If we put organizational regulations
aside and distinguish other government actions as either “regulation” or “taxing and spending” (public
finance), we can then dispense with the second prong of the Enthoven-Noll definition, the application of procedures of administrative
law. While there are exceptions, the Administrative Procedure Act (APA) generally
does not apply to taxing and spending programs. Indeed, administrative law may
be described as a set of restraints that has grown up because government sometimes acts outside the restraints of public finance
and yet acts purposively—not as a referee in the manner of a court. Moreover,
administrative law does not apply at all to policies involving neither taxing and spending nor administrative action other
than prosecutorial discretion. Especially at the state and local level, statutes
themselves often prescribe the terms of specified private transaction; examples are building codes, rent control, drug substitution
laws, and California’s law entitling artists to a
5 percent commission on resales of their works. Even federal statutes, such as
the Fair Labor Standards Act and the Clean Air Act, may stipulate ultimate regulatory standards, leaving little to the discretion
of administrative agencies (Ackerman & Hassler, 1981). To say that regulation
is policy developed according to the APA is incomplete and obscures the interesting question why legislatures sometimes dictate
regulatory standards and sometimes delegate the task to administrative agencies.
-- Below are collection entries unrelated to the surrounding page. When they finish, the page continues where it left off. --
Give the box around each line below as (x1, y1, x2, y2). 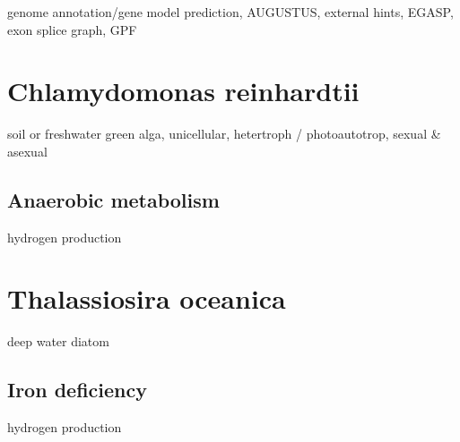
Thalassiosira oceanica (7, 280, 286, 317)
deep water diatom (7, 332, 109, 351)
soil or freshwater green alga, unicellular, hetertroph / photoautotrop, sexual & (7, 124, 441, 143)
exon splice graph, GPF (7, 20, 137, 38)
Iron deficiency (7, 376, 147, 404)
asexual (7, 141, 48, 160)
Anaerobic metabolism (7, 185, 220, 213)
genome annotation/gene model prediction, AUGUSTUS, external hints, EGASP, (7, 3, 454, 21)
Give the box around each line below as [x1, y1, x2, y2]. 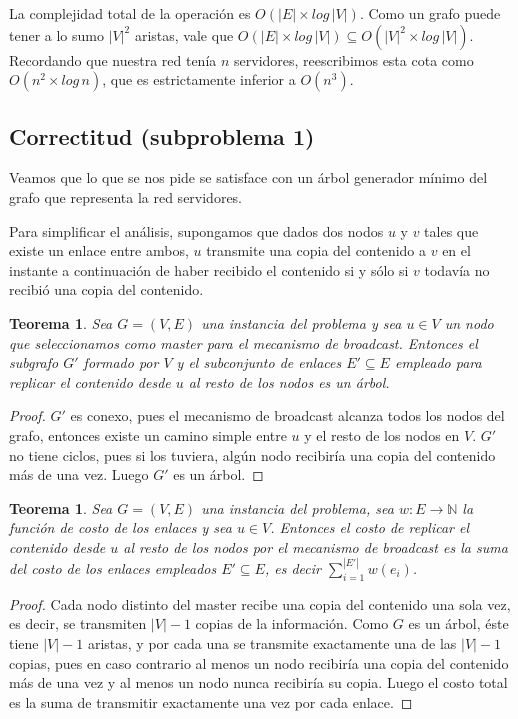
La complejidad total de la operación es [9, 3, 251, 23]
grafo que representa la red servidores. [9, 186, 243, 207]
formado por [83, 352, 159, 373]
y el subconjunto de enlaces [176, 352, 342, 373]
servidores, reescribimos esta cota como [234, 49, 474, 70]
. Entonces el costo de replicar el [270, 517, 470, 538]
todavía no [424, 259, 490, 280]
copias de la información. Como [195, 613, 389, 634]
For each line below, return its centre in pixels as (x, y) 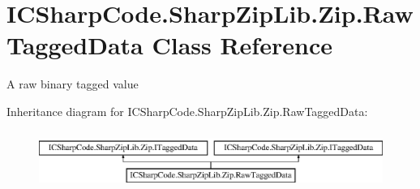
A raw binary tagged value (73, 84)
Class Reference (242, 45)
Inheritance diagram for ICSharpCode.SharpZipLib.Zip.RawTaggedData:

Noll’s paper (1980) suggests
that administrative procedures may determine the content of policy in a predictable fashion; his examples, however, are very
brief and tentative. He notes that the regulations of the Consumer Product Safety
Commission have occasionally been baldly anticompetitive, presumably because of the influence of trade organizations in the
administrative process, and that this is also a well-known effect of the work of traditional “producer protection”
regulatory commissions such as the Interstate Commerce Commission (ICC). Yet
nonadministrative safety regulation, such as building codes, is often anticompetitive too.
Noll also suggests that administrative procedure, with its eternal delays and preoccupation with “equity”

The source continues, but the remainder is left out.